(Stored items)
◇ ◇ ◇ ◇ ◇

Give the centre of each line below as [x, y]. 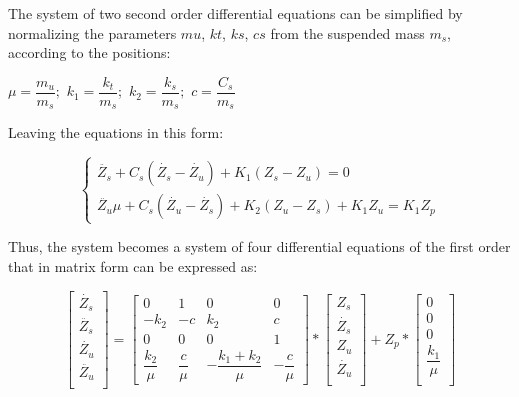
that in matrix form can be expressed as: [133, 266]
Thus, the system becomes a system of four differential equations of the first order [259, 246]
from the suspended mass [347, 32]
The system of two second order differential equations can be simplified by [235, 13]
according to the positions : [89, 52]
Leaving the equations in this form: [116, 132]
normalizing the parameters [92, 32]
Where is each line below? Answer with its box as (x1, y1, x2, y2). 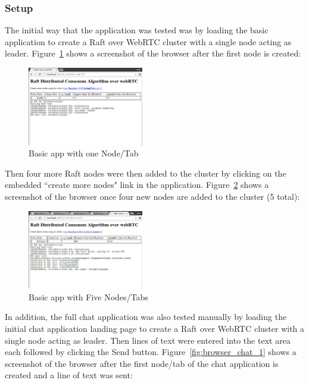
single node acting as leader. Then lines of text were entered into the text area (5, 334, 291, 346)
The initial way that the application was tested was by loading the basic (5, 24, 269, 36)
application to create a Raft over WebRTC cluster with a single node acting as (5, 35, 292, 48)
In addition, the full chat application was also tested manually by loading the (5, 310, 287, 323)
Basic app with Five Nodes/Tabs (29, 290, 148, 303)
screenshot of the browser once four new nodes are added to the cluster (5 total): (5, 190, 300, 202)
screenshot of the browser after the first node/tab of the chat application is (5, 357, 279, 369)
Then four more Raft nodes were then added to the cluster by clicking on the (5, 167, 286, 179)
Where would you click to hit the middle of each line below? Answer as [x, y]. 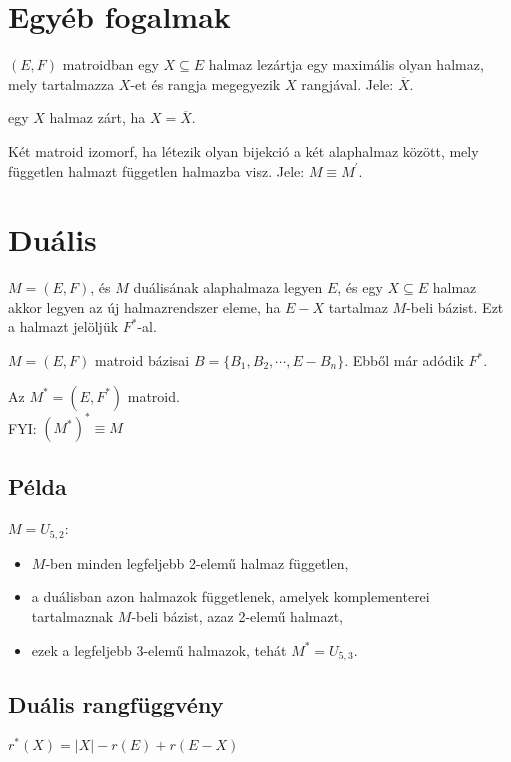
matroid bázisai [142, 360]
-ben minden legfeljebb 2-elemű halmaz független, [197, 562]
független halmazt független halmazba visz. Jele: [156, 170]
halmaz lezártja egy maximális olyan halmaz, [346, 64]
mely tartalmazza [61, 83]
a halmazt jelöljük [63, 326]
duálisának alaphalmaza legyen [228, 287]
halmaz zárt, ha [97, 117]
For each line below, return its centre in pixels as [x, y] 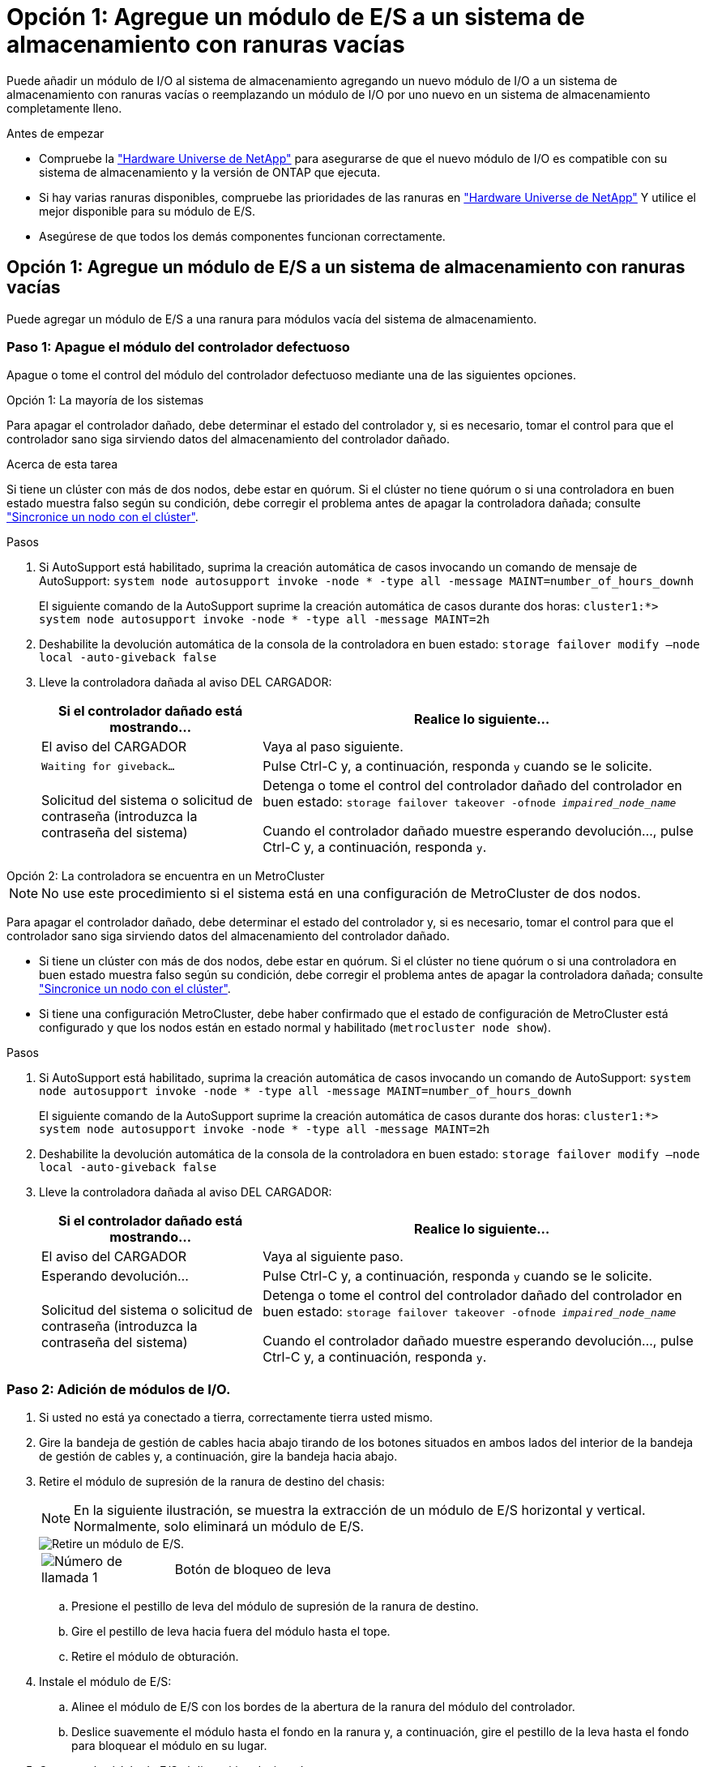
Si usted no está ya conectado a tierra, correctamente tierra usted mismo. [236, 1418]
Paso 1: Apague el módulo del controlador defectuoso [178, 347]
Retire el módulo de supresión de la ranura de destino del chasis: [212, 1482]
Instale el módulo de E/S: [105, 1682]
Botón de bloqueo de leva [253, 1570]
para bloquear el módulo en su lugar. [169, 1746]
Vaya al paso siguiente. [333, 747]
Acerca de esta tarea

◇ ◇ ◇ ◇ ◇

Aim of the task> Begin at the line above that has "matroid bázisai [142, 360]" and stop after the line that has "a halmazt jelöljük [63, 326]", copying each line exactly and adding nothing else.

Result>
matroid bázisai [142, 360]
-ben minden legfeljebb 2-elemű halmaz független, [197, 562]
független halmazt független halmazba visz. Jele: [156, 170]
halmaz lezártja egy maximális olyan halmaz, [346, 64]
mely tartalmazza [61, 83]
a halmazt jelöljük [63, 326]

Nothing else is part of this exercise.